ASPCA Department of Strategy and Research
Affiliate Faculty, VCU Department of Psychology
Affiliate Faculty, VCU School of Social Work
Research Assistant Professor (Courtesy Appointment), Global Forensic and Justice Center, College of Arts, Sciences & Education, Florida International University (FIU)
- Adverse Childhood Experiences (ACEs) & Human-Animal Interaction
- LGBTQ+ Youth & Pets Project
- The role of human-animal interaction in coping with minority stress: A longitudinal study of sexual and gender minority emerging adults.
- Pets as barriers and facilitators of health and wellbeing among people living with HIV.
Dr. McDonald's twitter: @DrShelbyMcD
CFAR twitter: @CFAR_group
I am Director of Research in the Department of Strategy and Research at the American Society for the Prevention of Cruelty to Animals (ASPCA®). I am also an affiliate faculty member with the VCU Department of Psychology and School of Social Work, where I was previously employed as a tenured associate professor. My research centers on the role of human-animal interaction in human health and wellbeing.
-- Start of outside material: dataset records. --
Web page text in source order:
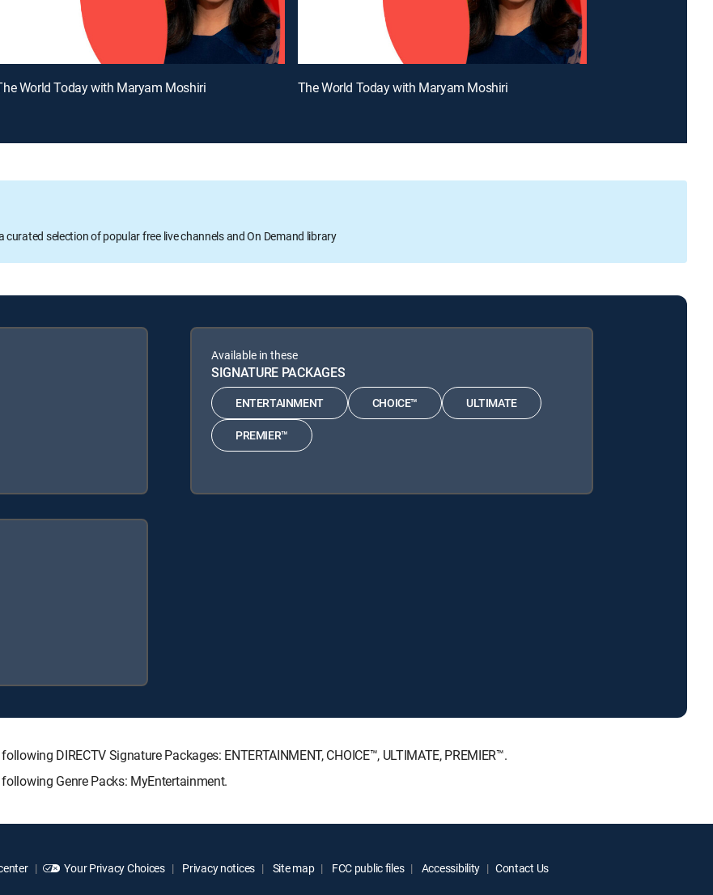
World Today with Maryam Moshiri The World Today with Maryam Moshiri
curated selection of popular free live channels and On Demand library
Available in these
SIGNATURE PACKAGES
ENTERTAINMENT CHOICE™ ULTIMATE
PREMIER™
DIRECTV Signature Packages: ENTERTAINMENT, CHOICE™, ULTIMATE, PREMIER™.
Genre Packs: MyEntertainment.
Your Privacy Choices Privacy notices Site map FCC public files Accessibility Contact Us

I also conduct research on access to veterinary care and supportive services in underserved populations and communities. In addition to my work with the ASPCA’s Community Engagement, Veterinary Forensics, and National Field Response teams, my active research projects include: 1) the impact of human-animal interaction on children exposed to adverse family environments, 2) the impact of animal maltreatment exposure on child and adult survivors of intimate partner violence, and 3) the role of pets in wellbeing among LGBTQIA+ youth during the transition to adulthood. My research has been funded by the National Institute of Child Health and Human Development and Human-Animal Bond Research Initiative. Findings from my studies have been translated into recommendations for domestic violence policies and services, mental health professionals, veterinary professionals, and animal welfare organizations. I am passionate about mentoring students in research and welcome undergraduate and graduate student participation in my work.